Thursday, February 19, 2009

Food crisis and the green revolution

UN News (Feb. 17): " Unless major changes are made – including the way food is produced, handled and disposed of around the world – last year’s food crisis which plunged millions back into hunger may foreshadow an even bigger crisis in the years to come, the UN Environment Programme (UNEP) said in a new report. The Environmental Food Crisis: The environment’s role in averting future food crises, released at the 25th session of the UNEP Governing Council/Global Ministerial Environment Forum in Nairobi, outlines a plan to reduce the risk of hunger and rising food insecurity for this century. Among the key points in its plan, the report suggested that recycling food wastes and deploying new technologies, aimed at producing biofuels, to produce sugars from discards such as straw and nutshells could be a key environmentally-friendly alternative to increased use of cereals for livestock.

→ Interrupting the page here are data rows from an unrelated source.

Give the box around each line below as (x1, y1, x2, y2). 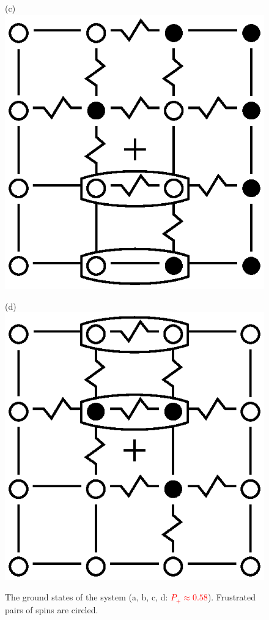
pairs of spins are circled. (5, 603, 98, 616)
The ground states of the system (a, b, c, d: (5, 591, 168, 603)
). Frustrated (207, 591, 256, 603)
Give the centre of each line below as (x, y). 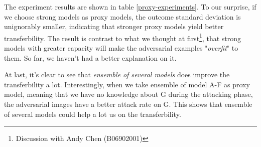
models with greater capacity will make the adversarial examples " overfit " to (121, 48)
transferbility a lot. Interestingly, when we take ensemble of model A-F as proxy (127, 84)
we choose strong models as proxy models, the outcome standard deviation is (122, 16)
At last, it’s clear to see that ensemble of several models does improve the (117, 75)
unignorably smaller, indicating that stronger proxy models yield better (114, 26)
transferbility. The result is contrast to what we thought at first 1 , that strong (123, 37)
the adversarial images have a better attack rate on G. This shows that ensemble (128, 104)
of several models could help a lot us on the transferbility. (93, 114)
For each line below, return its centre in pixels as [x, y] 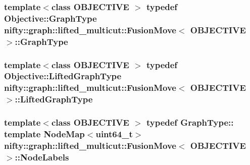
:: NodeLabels [42, 157]
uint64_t [114, 134]
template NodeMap [44, 134]
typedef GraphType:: [190, 122]
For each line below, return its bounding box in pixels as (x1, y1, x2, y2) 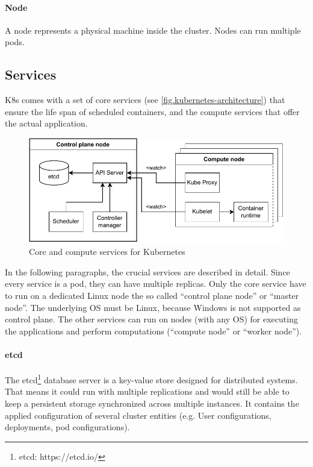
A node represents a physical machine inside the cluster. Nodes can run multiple (5, 24, 301, 36)
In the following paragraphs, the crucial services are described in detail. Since (5, 265, 290, 278)
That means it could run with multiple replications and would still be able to (5, 385, 290, 398)
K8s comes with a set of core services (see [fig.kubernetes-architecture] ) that (5, 93, 285, 106)
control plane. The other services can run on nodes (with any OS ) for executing (5, 313, 298, 325)
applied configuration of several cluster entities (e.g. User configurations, (5, 409, 271, 421)
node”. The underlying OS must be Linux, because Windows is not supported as (5, 301, 301, 313)
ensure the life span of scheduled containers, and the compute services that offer (5, 105, 300, 118)
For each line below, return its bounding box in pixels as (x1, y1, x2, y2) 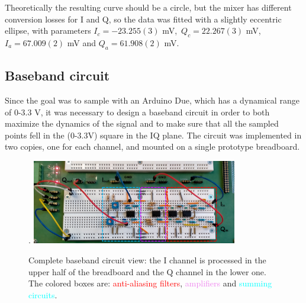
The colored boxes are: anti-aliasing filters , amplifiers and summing (28, 277, 272, 289)
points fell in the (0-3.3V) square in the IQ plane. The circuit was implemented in (5, 128, 302, 141)
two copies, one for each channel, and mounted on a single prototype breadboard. (5, 140, 300, 153)
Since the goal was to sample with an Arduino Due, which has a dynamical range (5, 94, 299, 106)
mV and (67, 36, 96, 49)
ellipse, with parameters (5, 24, 91, 37)
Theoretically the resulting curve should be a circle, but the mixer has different (5, 1, 292, 13)
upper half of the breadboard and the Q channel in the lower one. (28, 265, 266, 278)
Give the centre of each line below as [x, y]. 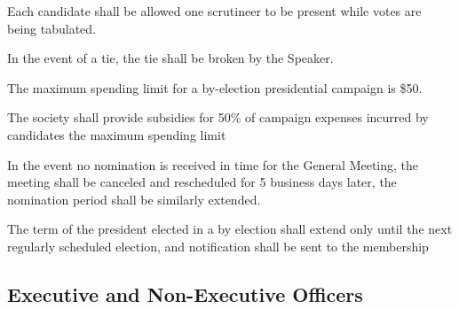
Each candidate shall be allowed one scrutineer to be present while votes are [214, 11]
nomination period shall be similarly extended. [134, 199]
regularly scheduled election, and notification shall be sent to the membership [218, 246]
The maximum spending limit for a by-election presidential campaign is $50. [215, 87]
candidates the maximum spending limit [117, 134]
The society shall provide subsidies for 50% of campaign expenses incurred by [218, 117]
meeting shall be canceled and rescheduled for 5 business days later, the [202, 182]
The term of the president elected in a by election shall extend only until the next [230, 229]
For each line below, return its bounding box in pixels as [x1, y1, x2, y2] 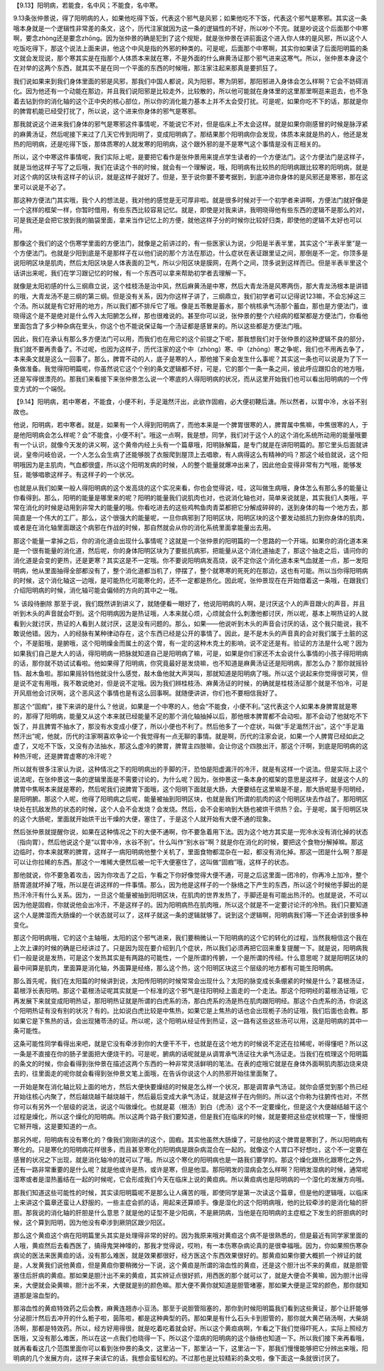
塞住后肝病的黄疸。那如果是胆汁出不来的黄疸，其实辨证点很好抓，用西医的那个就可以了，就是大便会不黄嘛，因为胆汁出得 [13, 1271, 368, 1279]
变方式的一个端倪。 [13, 384, 70, 393]
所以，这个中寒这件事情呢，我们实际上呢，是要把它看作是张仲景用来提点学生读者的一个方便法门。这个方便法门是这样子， [13, 153, 368, 162]
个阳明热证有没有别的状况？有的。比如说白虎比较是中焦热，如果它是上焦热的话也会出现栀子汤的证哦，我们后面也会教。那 [13, 1007, 368, 1015]
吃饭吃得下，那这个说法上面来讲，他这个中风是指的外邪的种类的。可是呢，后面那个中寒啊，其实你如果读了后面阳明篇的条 [13, 43, 368, 53]
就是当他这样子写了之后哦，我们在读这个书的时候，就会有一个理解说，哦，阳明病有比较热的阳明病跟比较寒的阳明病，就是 [13, 162, 368, 171]
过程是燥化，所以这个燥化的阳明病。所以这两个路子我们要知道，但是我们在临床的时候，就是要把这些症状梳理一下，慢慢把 [13, 1113, 368, 1121]
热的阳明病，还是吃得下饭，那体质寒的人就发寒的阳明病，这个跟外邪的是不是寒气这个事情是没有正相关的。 [13, 140, 325, 149]
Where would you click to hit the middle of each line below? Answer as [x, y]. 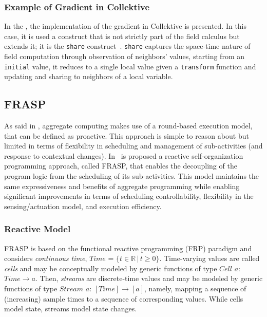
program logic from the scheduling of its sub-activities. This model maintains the [132, 176]
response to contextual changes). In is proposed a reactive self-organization [124, 155]
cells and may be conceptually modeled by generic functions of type [111, 268]
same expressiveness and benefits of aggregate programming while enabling [122, 186]
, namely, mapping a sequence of [195, 288]
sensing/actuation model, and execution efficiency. [83, 206]
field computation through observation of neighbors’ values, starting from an [125, 56]
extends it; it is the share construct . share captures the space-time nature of [127, 46]
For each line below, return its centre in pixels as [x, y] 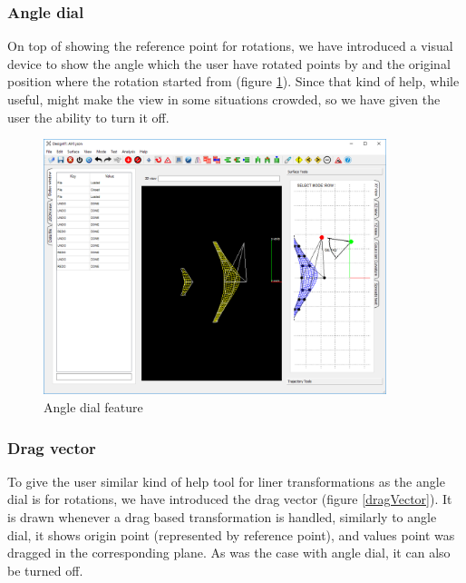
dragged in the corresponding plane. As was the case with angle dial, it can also [229, 553]
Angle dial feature [93, 407]
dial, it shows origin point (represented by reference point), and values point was [231, 534]
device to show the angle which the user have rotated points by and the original [229, 63]
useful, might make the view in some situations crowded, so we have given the [224, 99]
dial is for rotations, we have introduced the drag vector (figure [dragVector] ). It [230, 499]
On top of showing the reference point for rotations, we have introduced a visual [230, 46]
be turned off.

The amount of unwanted fish currently discarded at sea – estimated at 30 million tons a year – could alone sustain more than a 50 per cent increase in fish farming, a rise needed to maintain per capita fish consumption at current levels by 2050 without increasing pressure on an already stressed marine environment. The report highlights a number of other measures, including the reorganization of food market infrastructure to regulate prices, a micro-financing fund to boost small-scale farming, the removal of agricultural subsidies, managing and better harvesting extreme rainfall and adopting more diversified and ecologically-friendly farming systems." Read more.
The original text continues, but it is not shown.